目前中國管理研究以引入西方管理理論為主, 缺乏相應的本土理論支持, 而中國的本土管理理論離不開中國的傳統哲學思想。為了更好闡釋并分析中國組織情境中的現象和問題, 本文從中西方傳統人性觀出發, 基于中西方文化中個體行為規整方式之差異, 嘗試與社會交換范式進行對比, 以中國傳統文化中儒家之自我修為觀點為基礎, 提出自我修為思想。相較于外控和契約, 自我修為主張個人通過道德規范的內化, 不斷接近自我反省、約束、學習、提升和奉獻的境界, 并在修身進程中不斷有所作為, 施益于他人, 服務于集體, 并實現自我。文章期望對當下中國組織中無法完全用社會交換范式解釋的現象提供一個新的解釋視角。

自我修為; 社會交換思想; 儒家思想; 人性假設; 自律和契約

1 緣起

徐淑英指出:“過去二十多年來, 中國管理學研究追隨西方學術界的領導, 關注西方情境的研究課題, 驗證西方發展出來的理論和構念, 借用西方的研究方法論, 而旨在解決中國企業面臨的問題和針對中國管理現象提出有意義解釋的理論的探索性研究卻遲滯不前” (賈良定, 尤樹洋, 劉德鵬, 鄭祎, 李玨興, 2015), 國內諸多學者也提出過類似的判斷(李鑫, 2013; 梁覺, 李福荔; 2010)。針對這個存在多時的問題, 很多重視中國管理研究的學者也曾做出過一些回應。一批在西方接受過系統研究訓練的華人學者, 將管理理論與中國情境結合, 在西方管理理論體系中延展出了具有中國特色的部分, 被稱為“中國的管理理論” (陸亞東, 孫金云, 武亞軍, 2015)。然而, 這種理論嘗試很可能只是在中國情境中拓展了普適性理論的應用邊界, 并沒有得到具有特殊文化個性的理論成果。雖然在一定程度上也取得了“成功”, 但是在“面臨中國獨特的制度環境、經濟環境和人文環境時, 卻始終顯得力不從心” (Tsui, 2006)。

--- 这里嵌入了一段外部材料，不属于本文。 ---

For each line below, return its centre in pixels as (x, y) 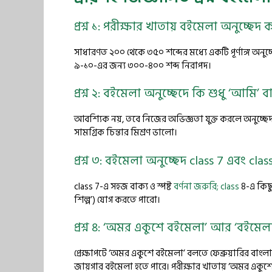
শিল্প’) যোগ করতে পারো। (117, 200)
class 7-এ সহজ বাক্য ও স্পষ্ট (124, 186)
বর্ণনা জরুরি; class (206, 186)
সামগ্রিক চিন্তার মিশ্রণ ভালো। (126, 133)
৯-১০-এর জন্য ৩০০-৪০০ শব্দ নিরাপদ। (143, 66)
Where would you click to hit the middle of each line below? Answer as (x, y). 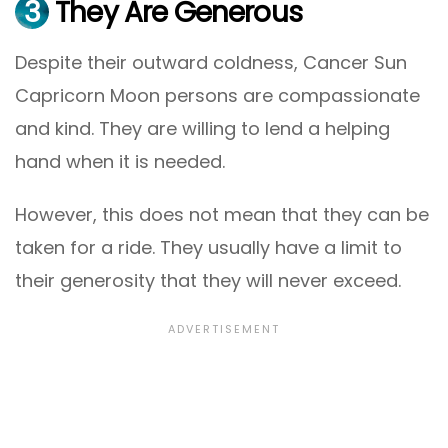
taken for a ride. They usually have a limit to (208, 248)
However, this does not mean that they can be (222, 215)
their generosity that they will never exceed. (208, 281)
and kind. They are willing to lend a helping (202, 129)
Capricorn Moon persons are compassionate (217, 96)
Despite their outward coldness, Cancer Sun (211, 63)
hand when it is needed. (120, 162)
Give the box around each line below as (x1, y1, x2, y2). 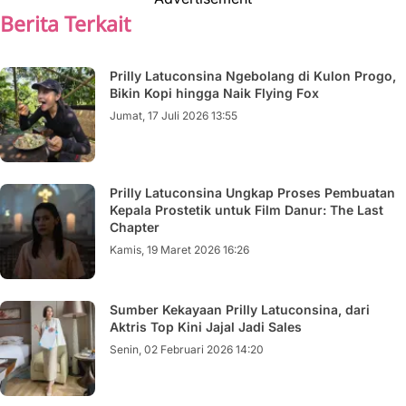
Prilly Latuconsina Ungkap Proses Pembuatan (110, 184, 395, 200)
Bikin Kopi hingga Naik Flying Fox (110, 84, 319, 101)
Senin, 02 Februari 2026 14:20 (110, 342, 264, 356)
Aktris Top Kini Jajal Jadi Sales (110, 318, 302, 334)
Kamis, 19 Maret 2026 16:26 (110, 242, 249, 256)
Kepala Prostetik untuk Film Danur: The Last (110, 201, 383, 217)
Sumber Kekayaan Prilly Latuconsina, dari (110, 301, 370, 317)
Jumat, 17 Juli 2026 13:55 (110, 108, 237, 122)
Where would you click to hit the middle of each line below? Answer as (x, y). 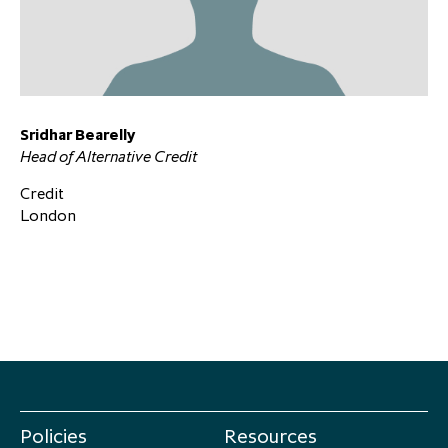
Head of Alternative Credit (108, 155)
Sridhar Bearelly (77, 133)
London (48, 214)
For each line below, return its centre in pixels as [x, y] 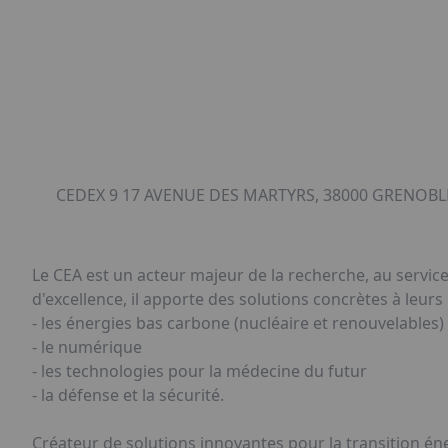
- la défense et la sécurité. [128, 395]
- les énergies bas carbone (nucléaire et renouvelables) [238, 323]
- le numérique [87, 347]
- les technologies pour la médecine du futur [199, 371]
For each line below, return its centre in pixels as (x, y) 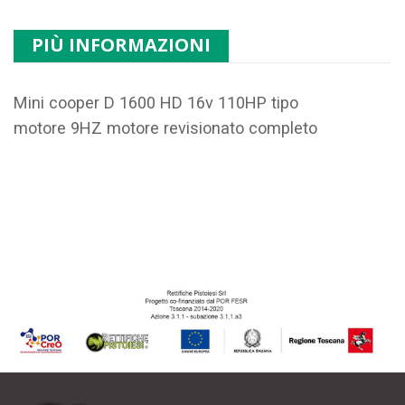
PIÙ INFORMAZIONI (121, 45)
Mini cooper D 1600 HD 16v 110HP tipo (156, 103)
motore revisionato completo (212, 128)
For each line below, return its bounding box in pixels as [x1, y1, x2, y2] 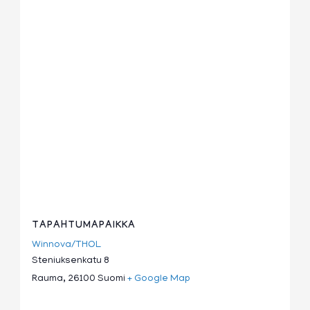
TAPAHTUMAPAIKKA [32, 221, 136, 232]
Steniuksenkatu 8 [32, 256, 110, 267]
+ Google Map [127, 274, 191, 285]
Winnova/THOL [32, 240, 102, 251]
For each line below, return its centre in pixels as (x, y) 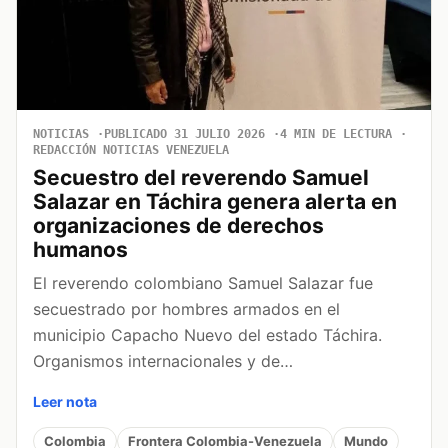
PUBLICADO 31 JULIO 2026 (184, 134)
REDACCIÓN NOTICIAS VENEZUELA (131, 150)
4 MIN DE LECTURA (336, 134)
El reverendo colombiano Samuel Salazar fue (203, 283)
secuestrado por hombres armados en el (186, 309)
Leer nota (65, 402)
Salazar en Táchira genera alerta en (215, 202)
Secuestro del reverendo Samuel (201, 178)
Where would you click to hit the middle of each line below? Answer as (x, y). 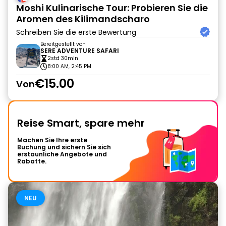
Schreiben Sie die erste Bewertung (76, 32)
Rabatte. (32, 161)
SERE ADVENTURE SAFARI (80, 51)
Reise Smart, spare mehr (81, 123)
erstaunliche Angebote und (62, 154)
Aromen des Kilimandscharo (83, 19)
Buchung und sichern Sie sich (64, 147)
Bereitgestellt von (63, 44)
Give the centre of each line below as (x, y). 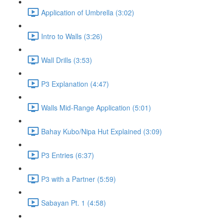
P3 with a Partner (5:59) (79, 179)
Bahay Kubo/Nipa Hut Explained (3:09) (102, 131)
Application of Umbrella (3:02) (88, 12)
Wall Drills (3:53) (67, 60)
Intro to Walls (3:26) (72, 36)
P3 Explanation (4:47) (75, 83)
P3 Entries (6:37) (68, 155)
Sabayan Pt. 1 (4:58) (74, 202)
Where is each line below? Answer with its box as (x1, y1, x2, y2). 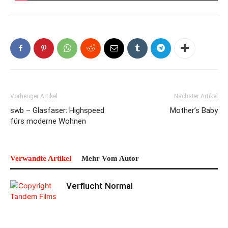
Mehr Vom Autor (81, 154, 139, 162)
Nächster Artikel (174, 92, 218, 100)
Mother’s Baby (170, 105, 218, 115)
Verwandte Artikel (10, 154, 71, 162)
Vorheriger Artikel (10, 92, 58, 100)
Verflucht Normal (66, 180, 133, 191)
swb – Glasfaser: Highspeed (10, 105, 104, 115)
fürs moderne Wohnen (10, 116, 86, 126)

具體來說, 這種“力不從心”至少在以下兩個層面有所體現且愈加嚴重:1)現象詮釋的零散。面子、關系、人情等具有中國特色的管理現象仍然吸引著中西方學者前赴后繼地開展研究(Chen, Chen, & Huang, 2013; Tsui, Schoonhoven, Meyer, Lau, & Milkovich, 2004)。然而, 這些研究大部分仍然止步于離散或淺嘗狀態, 很難在全面系統的理論框架內解釋這些現象的生態根源, 從而大大削弱了現有理論的詮釋力。2)實踐指導的脫節。中國經濟前所未有的持續高速增長獲得了世界范圍內的關注, 中國管理研究也從當年的邊緣課題成為了當下的“顯學” (Shenkar, 2017)。中國獨特的政治制度、社會風貌與歷史傳承對經濟發展的影響引起了東西方學者的極大興趣, 可是對于目前的中國管理學界來說, 套用西方發展過程中形成的理論與思想來解讀中國的實踐經驗依然相當常見。雖然中西方發展過程中存在一些共同的困難, 但對于中國發展過程中所遇到的許多新的實踐難題來說, 這種思路顯得似乎還不夠。如果任由這種情況繼續發展, 可能導致中國實踐界與學術界之間形成自說自話的交流困局。因此, 不少學者認為:“具有東方文化背景的全新管理理論或管理范式(管理的中國理論)”正呼之欲出(陸亞東等, 2015, p4; 徐淑英, 張志學, 2011)。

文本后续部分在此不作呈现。